» The task
Reproduce, with no alteration, the span of lines that begins at the line containing "Bootstrap 5 Form" and ends at the last line of the records, both ends included, and nothing else.

» Source data
━━━━━━
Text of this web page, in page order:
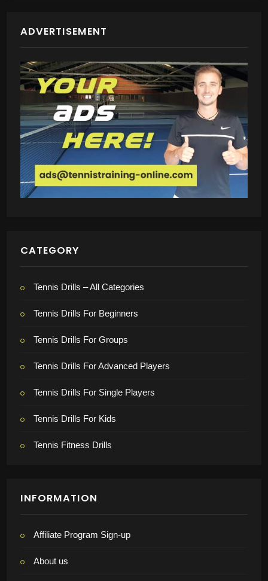
ADVERTISEMENT
CATEGORY
Tennis Drills – All Categories
Tennis Drills For Beginners
Tennis Drills For Groups
Tennis Drills For Advanced Players
Tennis Drills For Single Players
Tennis Drills For Kids
Tennis Fitness Drills
INFORMATION
Affiliate Program Sign-up
About us
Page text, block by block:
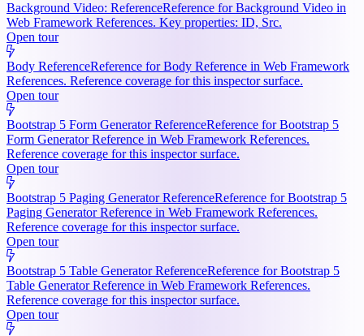
Background Video: ReferenceReference for Background Video in
Web Framework References. Key properties: ID, Src.
Open tour
Body ReferenceReference for Body Reference in Web Framework
References. Reference coverage for this inspector surface.
Open tour
Bootstrap 5 Form Generator ReferenceReference for Bootstrap 5
Form Generator Reference in Web Framework References.
Reference coverage for this inspector surface.
Open tour
Bootstrap 5 Paging Generator ReferenceReference for Bootstrap 5
Paging Generator Reference in Web Framework References.
Reference coverage for this inspector surface.
Open tour
Bootstrap 5 Table Generator ReferenceReference for Bootstrap 5
Table Generator Reference in Web Framework References.
Reference coverage for this inspector surface.
Open tour
━━━━━━
» Exercise result
Bootstrap 5 Form Generator ReferenceReference for Bootstrap 5
Form Generator Reference in Web Framework References.
Reference coverage for this inspector surface.
Open tour
Bootstrap 5 Paging Generator ReferenceReference for Bootstrap 5
Paging Generator Reference in Web Framework References.
Reference coverage for this inspector surface.
Open tour
Bootstrap 5 Table Generator ReferenceReference for Bootstrap 5
Table Generator Reference in Web Framework References.
Reference coverage for this inspector surface.
Open tour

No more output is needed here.